## [WHAT TO WORK ON]
Omit all pictures, then retype the data exactly as given.

## [TASK DATA]
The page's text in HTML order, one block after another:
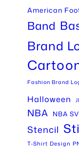
American
Band
Brand
Fashion Brand
Halloween
NBA NBA
Stencil
T-Shirt Design
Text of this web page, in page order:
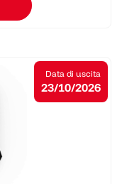
Data di uscita
23/10/2026
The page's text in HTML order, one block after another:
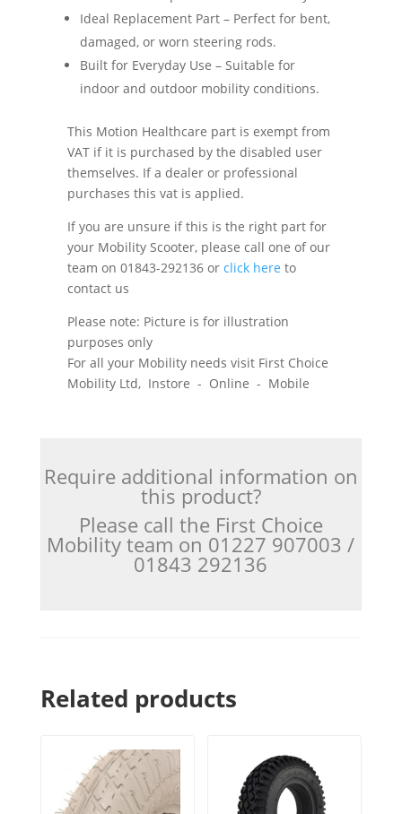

## [RESULT FOR THIS EXERCISE]
The page's text in HTML order, one block after another:
American
Band
Brand
Fashion Brand
Halloween
NBA NBA
Stencil
T-Shirt Design
Text of this web page, in page order:
Data di uscita
23/10/2026
The page's text in HTML order, one block after another:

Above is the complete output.